In Re Witt

304 B.R. 340, 2003 Bankr. LEXIS 1811, 2003 WL 23194274
CourtDistrict Court, E.D. Tennessee
DecidedDecember 22, 2003
Docket03-33156
StatusPublished
Cited by3 cases

This text of 304 B.R. 340 (In Re Witt) is published on Counsel Stack Legal Research, covering District Court, E.D. Tennessee primary law. Counsel Stack provides free access to over 12 million legal documents including statutes, case law, regulations, and constitutions.

Bluebook
In Re Witt, 304 B.R. 340, 2003 Bankr. LEXIS 1811, 2003 WL 23194274 (E.D. Tenn. 2003).

Opinion

MEMORANDUM ON MOTION FOR EXTENSION OF TIME TO FILE COMPLAINT OBJECTING TO DISCHARGE

RICHARD S. STAIR, Jr., Bankruptcy Judge.

This contested matter is before the court on the Motion for Extension of Time Within Which to File or, Alternatively, for Leave of Court to File Complaint Objecting to Discharge (Motion) filed by City Employees Credit Union (the Credit Union) on November 7, 2003, requesting that the court enter an order extending the deadline to file objections to discharge to ten days after the completion of the Debt- or’s meeting of creditors 1 or to allow it *342 leave to file a complaint objecting to the Debtor’s discharge.

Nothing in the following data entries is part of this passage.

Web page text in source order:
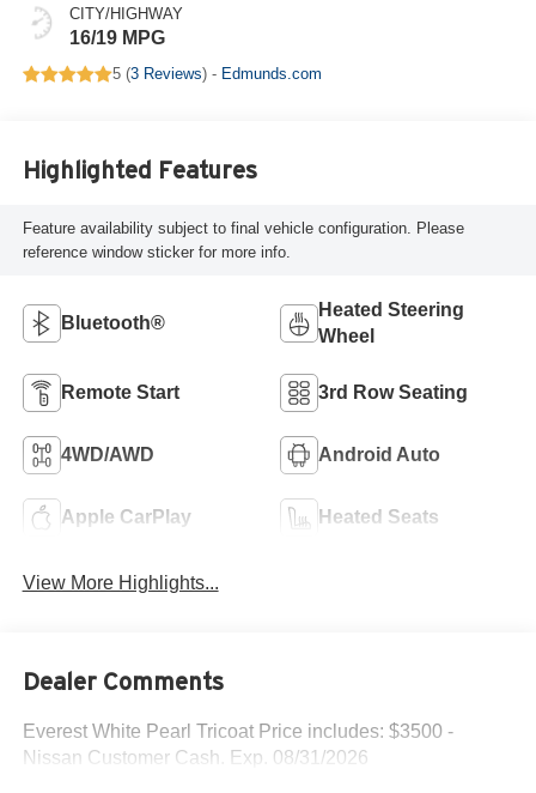
CITY/HIGHWAY
16/19 MPG
5 (3 Reviews) - Edmunds.com
Highlighted Features
Feature availability subject to final vehicle configuration. Please
reference window sticker for more info.
Bluetooth®
Heated Steering
Wheel
Remote Start 3rd Row Seating
4WD/AWD Android Auto
Apple CarPlay Heated Seats
View More Highlights...
Dealer Comments
Everest White Pearl Tricoat Price includes: $3500 -
Nissan Customer Cash. Exp. 08/31/2026
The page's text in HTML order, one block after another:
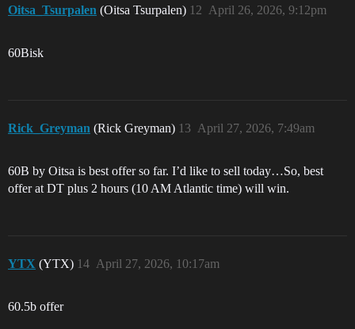
Oitsa_Tsurpalen (Oitsa Tsurpalen) April 26, 2026, 9:12pm
12
60Bisk
Rick_Greyman (Rick Greyman) April 27, 2026, 7:49am
13
60B by Oitsa is best offer so far. I’d like to sell today…So, best
offer at DT plus 2 hours (10 AM Atlantic time) will win.
YTX (YTX) April 27, 2026, 10:17am
14
60.5b offer
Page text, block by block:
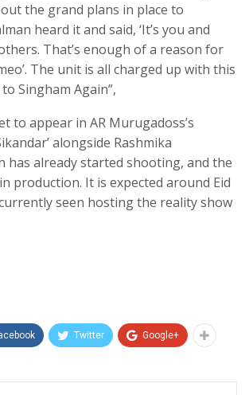
the grand plans in place to
heard it and said, ‘It’s you and
That’s enough of a reason for
The unit is all charged up with this
Singham Again”,
to appear in AR Murugadoss’s
alongside Rashmika
has already started shooting, and the
production. It is expected around Eid
seen hosting the reality show
Twitter Google+
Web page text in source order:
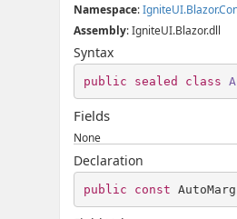
Namespace:
Assembly: IgniteUI.Blazor.dll
Syntax
public sealed class
Fields
None
Declaration
public const
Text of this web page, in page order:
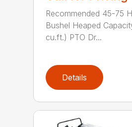
Recommended 45-75
Bushel Heaped
cu.ft.) PTO Dr...
Details
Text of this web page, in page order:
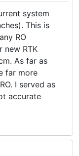
system
This is
RO
new RTK
As far as
far more
I served as
accurate
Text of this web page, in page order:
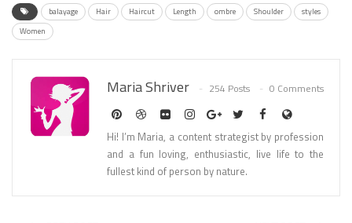
balayage Hair Haircut Length ombre Shoulder
styles
Women
Maria Shriver 254 Posts 0 Comments
Hi! I’m Maria, a content strategist by profession
and a fun loving, enthusiastic, live life to the
fullest kind of person by nature.
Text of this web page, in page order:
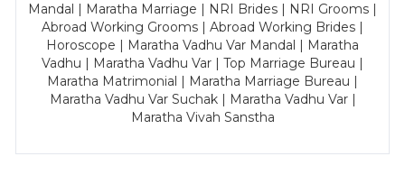
Mandal | Maratha Marriage | NRI Brides | NRI Grooms |
Abroad Working Grooms | Abroad Working Brides |
Horoscope | Maratha Vadhu Var Mandal | Maratha
Vadhu | Maratha Vadhu Var | Top Marriage Bureau |
Maratha Matrimonial | Maratha Marriage Bureau |
Maratha Vadhu Var Suchak | Maratha Vadhu Var |
Maratha Vivah Sanstha

The Debtor, opposing the Motion, filed the Debtor’s Response to Motion to Extend Time to File Complaints on December 3, 2003. The court held a preliminary hearing on the Motion on December 18, 2003, at which time, it heard arguments from both parties in support of their respective positions. An evidentiary hearing is not required.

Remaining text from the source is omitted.